Once they were all wired up it was time to switch and connect the radar and the RTE, they both worked! Then I had to wirelessly connect the radar to the Multi Function Device (MFD). This was the easiest part of the job. The sequence from the menu in the MFD was Setup/System settings/External devices/Quantum radar/Pair with Quantum radar.
The screen wanted the SSID and Password. Both are found on the base of the radome (Top tip: photograph it before you finally bolt it on) as well as several labels in the packing. That’s it – all done.
For the RTE it’s simply a case of turning it on and waiting until it’s painted by another radar and then it will ping. As for my wife I got a few brownie points for not having the radar above the anchor light and spoiling her view.
Marine radar is classified as working on the X-band (9.32-9.5 GHz) or S-band (2.9-3.1 GHz) frequencies.
The X-band, being of higher frequency, is used for a sharper image, better resolution and is used for collision avoidance.

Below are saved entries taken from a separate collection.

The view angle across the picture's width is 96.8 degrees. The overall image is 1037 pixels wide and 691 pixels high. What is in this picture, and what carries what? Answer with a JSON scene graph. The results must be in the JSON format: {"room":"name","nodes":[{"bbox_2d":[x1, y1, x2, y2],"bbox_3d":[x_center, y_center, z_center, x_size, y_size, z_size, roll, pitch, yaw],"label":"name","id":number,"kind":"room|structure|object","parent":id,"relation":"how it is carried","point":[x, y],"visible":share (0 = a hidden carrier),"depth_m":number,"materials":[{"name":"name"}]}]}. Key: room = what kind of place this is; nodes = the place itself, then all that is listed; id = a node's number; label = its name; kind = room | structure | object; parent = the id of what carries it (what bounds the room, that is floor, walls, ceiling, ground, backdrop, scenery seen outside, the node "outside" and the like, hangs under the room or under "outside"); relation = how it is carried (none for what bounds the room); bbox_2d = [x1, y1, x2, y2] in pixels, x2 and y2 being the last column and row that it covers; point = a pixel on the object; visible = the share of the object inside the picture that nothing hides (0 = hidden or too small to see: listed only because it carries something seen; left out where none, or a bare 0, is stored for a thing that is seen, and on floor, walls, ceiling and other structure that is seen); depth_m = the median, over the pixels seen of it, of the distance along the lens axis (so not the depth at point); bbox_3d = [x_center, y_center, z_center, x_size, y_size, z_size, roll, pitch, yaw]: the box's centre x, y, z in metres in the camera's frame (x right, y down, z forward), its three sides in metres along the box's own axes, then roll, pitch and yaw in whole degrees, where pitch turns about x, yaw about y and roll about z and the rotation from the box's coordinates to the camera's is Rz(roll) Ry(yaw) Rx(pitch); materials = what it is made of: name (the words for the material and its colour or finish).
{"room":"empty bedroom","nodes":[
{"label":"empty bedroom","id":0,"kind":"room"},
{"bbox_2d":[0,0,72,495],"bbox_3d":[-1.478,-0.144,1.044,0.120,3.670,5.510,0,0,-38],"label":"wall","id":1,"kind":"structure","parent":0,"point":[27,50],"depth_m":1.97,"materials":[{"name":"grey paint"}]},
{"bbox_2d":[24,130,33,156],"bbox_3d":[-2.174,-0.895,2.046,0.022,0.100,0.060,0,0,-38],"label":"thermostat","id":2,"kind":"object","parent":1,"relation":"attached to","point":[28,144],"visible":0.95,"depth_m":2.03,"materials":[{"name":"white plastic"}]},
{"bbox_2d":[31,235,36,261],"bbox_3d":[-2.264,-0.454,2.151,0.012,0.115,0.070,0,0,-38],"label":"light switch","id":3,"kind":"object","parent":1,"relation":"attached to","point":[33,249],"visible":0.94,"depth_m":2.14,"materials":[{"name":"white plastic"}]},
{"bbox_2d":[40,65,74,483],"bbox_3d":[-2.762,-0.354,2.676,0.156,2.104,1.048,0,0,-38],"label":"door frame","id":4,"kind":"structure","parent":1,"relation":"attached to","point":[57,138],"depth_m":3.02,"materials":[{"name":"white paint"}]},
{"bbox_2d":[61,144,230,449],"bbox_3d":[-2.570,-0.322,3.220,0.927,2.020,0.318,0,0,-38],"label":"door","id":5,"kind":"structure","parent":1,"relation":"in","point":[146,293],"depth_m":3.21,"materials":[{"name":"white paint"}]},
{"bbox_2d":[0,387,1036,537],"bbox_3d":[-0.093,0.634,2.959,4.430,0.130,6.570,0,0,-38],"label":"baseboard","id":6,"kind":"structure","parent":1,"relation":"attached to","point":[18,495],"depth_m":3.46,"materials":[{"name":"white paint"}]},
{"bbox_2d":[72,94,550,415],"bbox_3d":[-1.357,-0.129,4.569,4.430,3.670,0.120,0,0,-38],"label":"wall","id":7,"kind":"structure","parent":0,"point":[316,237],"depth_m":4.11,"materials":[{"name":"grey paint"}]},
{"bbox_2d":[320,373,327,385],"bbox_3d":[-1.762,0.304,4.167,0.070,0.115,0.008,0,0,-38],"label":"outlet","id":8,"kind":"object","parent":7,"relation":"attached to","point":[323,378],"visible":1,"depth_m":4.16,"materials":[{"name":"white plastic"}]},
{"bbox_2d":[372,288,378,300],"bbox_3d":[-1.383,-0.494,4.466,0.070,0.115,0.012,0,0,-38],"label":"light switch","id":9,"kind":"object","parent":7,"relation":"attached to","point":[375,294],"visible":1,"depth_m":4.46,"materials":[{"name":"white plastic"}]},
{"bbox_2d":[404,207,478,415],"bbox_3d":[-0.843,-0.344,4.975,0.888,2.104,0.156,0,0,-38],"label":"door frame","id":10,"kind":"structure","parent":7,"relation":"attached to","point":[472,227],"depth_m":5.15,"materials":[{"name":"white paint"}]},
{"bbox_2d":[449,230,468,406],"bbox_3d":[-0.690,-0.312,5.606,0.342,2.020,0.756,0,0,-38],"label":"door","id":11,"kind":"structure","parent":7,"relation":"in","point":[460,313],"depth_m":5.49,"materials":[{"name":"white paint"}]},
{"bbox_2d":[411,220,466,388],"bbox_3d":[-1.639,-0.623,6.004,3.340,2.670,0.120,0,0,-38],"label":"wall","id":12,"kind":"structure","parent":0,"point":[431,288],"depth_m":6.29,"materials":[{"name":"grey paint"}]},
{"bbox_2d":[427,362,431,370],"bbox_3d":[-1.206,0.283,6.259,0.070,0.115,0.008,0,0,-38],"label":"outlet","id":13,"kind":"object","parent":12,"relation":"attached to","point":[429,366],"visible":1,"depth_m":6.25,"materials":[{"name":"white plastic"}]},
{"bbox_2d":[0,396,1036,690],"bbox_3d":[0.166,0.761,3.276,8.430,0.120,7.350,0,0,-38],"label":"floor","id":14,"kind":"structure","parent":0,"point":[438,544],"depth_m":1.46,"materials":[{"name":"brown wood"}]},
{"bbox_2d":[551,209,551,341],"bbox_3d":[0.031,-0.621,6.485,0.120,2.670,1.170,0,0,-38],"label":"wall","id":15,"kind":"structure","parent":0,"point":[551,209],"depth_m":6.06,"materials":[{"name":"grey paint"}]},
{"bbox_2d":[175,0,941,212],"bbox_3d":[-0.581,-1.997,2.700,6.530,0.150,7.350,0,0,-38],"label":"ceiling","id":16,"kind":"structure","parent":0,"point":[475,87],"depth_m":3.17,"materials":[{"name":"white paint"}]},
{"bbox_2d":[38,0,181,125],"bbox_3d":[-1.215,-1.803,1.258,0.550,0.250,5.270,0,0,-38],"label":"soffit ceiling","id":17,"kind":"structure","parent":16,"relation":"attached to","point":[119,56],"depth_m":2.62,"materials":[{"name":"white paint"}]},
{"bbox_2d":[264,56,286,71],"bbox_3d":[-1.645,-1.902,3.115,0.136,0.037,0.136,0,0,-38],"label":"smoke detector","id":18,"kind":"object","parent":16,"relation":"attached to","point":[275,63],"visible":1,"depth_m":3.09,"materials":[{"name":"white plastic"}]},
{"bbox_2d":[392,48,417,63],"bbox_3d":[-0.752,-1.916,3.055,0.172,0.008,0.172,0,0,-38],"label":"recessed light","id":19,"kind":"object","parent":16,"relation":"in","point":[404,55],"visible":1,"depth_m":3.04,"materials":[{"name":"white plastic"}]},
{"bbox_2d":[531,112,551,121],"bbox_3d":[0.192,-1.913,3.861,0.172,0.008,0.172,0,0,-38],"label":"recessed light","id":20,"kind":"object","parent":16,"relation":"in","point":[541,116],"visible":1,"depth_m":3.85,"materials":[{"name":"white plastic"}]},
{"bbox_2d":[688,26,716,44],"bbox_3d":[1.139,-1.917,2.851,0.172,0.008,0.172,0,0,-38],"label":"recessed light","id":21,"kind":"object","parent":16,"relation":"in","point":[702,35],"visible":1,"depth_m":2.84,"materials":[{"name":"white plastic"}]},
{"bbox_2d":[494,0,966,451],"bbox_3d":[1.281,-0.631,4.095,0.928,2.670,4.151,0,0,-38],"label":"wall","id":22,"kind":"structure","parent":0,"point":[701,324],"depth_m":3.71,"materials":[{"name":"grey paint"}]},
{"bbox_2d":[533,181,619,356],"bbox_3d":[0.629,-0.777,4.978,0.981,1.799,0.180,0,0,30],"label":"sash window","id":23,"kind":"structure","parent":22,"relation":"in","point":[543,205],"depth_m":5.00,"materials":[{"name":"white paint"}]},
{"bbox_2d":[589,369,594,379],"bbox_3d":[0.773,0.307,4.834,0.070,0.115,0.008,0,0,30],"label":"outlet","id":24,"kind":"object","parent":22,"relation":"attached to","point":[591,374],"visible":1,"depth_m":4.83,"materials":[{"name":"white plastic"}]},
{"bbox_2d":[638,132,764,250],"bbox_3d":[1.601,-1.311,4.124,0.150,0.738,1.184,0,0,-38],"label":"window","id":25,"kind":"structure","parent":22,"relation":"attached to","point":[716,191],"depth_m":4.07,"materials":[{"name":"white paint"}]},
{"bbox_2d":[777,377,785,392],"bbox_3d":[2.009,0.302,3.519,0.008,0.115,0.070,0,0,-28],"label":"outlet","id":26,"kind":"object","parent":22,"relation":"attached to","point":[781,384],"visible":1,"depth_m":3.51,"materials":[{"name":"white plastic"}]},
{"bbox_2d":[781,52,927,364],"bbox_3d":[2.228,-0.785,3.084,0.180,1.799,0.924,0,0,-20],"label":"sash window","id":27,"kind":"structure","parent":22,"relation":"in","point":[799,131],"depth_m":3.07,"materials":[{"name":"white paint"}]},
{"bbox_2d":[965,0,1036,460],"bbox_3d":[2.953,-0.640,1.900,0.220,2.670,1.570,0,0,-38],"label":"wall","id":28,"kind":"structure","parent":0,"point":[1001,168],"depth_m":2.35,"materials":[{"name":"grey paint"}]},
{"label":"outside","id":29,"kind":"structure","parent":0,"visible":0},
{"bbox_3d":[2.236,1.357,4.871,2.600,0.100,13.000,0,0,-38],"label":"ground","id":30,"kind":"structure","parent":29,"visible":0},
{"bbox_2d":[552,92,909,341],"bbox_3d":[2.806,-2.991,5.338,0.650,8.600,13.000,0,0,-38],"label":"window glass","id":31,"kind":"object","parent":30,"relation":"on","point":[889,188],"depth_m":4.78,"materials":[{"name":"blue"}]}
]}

In addition to X-band bigger ships use S-band (which needs a bigger antenna) to penetrate rain or fog and for identification and tracking.
The Echomax Active-X Radar Target Enhancer (RTE) I have fitted receives a signal from transmitting X-band radars, then amplifies and returns a stronger signal. This helps to alert nearby vessels of my position and reduces the risk of collision.
In addition, the RTE sounds a visual and audible alarm that tells me the unit has been painted by a radar and therefore another vessel is close.
Echomax also supplies a dual band XS-band RTE that not only enhances signals from X-band radars but also enhances those from S-band radars.
When fitting an RTE to any boat with its own radar the RTE is designed to be fitted directly above the radar scanner dome, otherwise the RTE might ‘see’ the boat’s own radar. It was also necessary to amend my Ship’s Radio Licence to include the RTE.
Why not subscribe today?
This feature appeared in the August 2022 edition of Practical Boat Owner. For more articles like this, including DIY, money-saving advice, great boat projects, expert tips and ways to improve your boat’s performance, take out a magazine subscription to Britain’s best-selling boating magazine.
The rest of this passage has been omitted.